-- Task inputs follows --

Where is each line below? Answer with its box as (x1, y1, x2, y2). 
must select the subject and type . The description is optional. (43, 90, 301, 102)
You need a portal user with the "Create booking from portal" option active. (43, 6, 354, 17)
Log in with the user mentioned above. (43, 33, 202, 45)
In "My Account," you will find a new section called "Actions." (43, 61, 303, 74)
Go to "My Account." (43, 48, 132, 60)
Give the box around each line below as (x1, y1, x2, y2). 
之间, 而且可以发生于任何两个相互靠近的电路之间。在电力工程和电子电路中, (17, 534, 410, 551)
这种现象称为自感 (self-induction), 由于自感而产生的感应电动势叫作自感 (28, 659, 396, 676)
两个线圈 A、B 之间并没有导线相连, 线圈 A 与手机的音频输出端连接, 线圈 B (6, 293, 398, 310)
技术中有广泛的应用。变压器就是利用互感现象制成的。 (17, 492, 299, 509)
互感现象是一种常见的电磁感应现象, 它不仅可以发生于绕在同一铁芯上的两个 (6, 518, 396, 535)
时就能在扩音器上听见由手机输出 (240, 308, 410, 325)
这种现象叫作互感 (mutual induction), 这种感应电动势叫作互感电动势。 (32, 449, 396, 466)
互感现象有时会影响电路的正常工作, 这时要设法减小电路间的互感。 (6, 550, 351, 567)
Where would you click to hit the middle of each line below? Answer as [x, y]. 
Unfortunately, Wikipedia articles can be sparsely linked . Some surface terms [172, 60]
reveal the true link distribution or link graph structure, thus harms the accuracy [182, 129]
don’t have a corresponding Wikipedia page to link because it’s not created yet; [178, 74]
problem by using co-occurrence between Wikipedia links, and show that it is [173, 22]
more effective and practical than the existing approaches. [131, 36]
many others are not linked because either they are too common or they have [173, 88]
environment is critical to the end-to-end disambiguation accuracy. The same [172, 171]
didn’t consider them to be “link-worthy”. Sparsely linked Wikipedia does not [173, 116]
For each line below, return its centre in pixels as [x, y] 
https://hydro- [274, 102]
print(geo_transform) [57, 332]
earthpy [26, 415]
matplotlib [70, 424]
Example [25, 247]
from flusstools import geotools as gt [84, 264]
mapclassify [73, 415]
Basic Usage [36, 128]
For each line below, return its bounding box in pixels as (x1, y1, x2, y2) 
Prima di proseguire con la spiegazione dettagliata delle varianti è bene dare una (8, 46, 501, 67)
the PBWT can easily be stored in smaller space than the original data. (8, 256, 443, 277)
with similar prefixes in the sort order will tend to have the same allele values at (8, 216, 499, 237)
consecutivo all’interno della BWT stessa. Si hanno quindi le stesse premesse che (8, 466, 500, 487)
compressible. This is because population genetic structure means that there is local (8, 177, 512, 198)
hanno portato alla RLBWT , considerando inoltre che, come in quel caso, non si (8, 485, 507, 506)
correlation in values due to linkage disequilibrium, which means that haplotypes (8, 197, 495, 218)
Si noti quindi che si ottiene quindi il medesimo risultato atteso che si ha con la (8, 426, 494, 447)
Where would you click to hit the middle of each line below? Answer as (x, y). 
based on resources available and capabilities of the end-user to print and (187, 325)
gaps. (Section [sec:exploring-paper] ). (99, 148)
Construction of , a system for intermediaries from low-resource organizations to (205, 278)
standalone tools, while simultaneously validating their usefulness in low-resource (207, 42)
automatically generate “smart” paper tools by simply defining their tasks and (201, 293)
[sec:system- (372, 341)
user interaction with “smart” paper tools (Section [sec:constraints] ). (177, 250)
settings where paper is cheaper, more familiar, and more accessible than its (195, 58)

-- Task inputs concluded --
-- Task inputs follows --

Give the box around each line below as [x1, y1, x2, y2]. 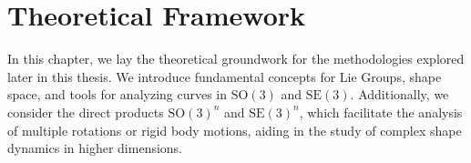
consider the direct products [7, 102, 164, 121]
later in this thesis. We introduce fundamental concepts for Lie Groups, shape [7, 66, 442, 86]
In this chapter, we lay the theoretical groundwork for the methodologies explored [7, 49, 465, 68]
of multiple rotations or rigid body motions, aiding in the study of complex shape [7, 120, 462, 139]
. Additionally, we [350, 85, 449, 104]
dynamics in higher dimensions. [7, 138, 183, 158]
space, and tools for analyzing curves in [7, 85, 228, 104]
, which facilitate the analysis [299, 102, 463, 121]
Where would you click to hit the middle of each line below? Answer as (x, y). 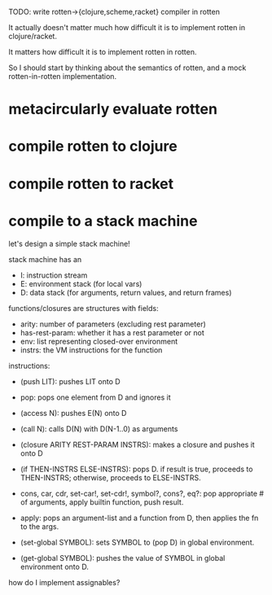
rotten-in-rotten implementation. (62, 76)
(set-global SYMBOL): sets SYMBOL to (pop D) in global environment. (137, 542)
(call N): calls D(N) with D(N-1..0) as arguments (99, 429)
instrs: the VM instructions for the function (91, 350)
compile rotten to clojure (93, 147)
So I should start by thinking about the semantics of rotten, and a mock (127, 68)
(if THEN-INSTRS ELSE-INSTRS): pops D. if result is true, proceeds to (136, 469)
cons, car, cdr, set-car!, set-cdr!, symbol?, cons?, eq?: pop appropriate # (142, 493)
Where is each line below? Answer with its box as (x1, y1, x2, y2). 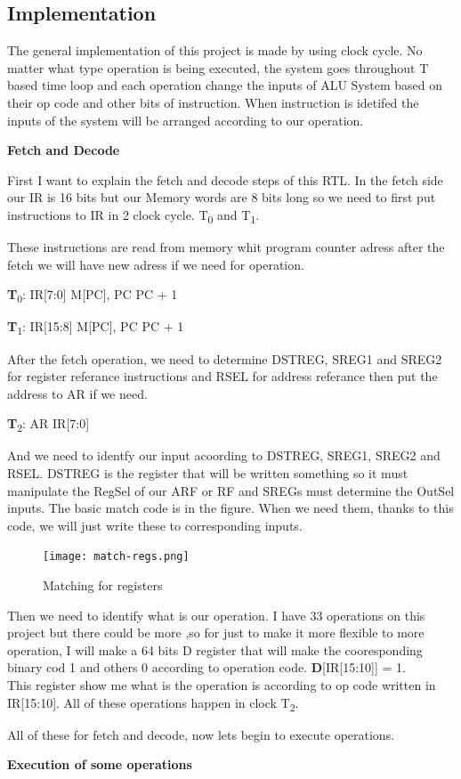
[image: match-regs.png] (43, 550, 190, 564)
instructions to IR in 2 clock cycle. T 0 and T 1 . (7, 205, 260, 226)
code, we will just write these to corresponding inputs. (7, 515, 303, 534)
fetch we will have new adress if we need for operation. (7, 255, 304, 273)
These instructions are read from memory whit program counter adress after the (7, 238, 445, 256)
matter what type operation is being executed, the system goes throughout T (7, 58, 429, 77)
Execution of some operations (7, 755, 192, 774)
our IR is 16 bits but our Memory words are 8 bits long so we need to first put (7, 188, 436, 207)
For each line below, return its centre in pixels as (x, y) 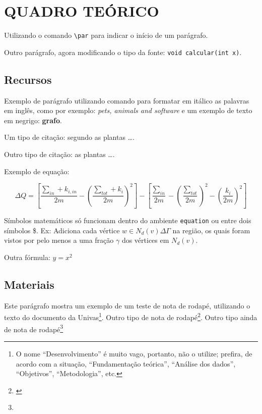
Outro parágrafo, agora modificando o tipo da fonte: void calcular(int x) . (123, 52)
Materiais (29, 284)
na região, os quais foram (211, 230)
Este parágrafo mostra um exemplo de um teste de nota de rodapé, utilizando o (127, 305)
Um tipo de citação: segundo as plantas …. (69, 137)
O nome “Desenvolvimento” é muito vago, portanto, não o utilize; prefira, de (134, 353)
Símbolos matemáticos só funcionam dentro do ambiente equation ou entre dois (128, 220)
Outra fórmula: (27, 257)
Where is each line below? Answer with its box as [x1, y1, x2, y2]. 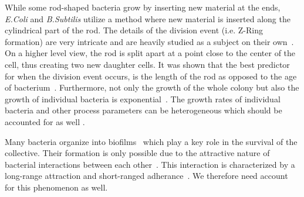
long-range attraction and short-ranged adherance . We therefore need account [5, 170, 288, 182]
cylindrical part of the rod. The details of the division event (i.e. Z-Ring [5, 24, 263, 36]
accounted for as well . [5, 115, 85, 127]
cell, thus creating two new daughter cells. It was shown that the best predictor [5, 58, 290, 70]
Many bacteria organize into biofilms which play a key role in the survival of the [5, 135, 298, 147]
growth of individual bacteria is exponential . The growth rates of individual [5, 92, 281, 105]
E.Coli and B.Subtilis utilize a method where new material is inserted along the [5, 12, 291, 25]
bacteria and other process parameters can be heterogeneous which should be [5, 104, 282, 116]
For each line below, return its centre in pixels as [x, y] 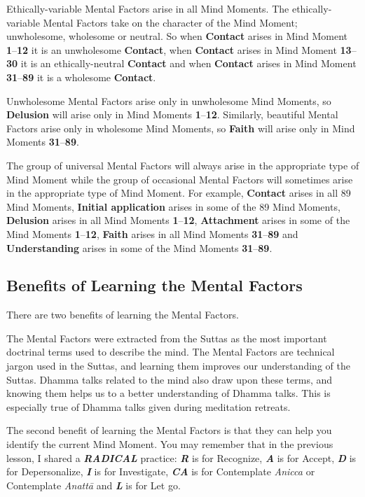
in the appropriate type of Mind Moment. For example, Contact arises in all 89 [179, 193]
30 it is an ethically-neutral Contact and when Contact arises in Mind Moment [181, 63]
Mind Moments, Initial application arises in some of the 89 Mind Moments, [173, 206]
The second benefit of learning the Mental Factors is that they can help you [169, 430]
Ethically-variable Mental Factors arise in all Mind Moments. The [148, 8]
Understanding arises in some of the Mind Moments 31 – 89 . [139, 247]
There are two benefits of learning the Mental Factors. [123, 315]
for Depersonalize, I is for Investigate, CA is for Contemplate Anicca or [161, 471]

-- Task inputs concluded --

__Task objective__.
Only the lines that contain the string "hanno" are to be copied from the records.

__Solution__.
consecutivo all’interno della BWT stessa. Si hanno quindi le stesse premesse che (8, 466, 500, 487)
hanno portato alla RLBWT , considerando inoltre che, come in quel caso, non si (8, 485, 507, 506)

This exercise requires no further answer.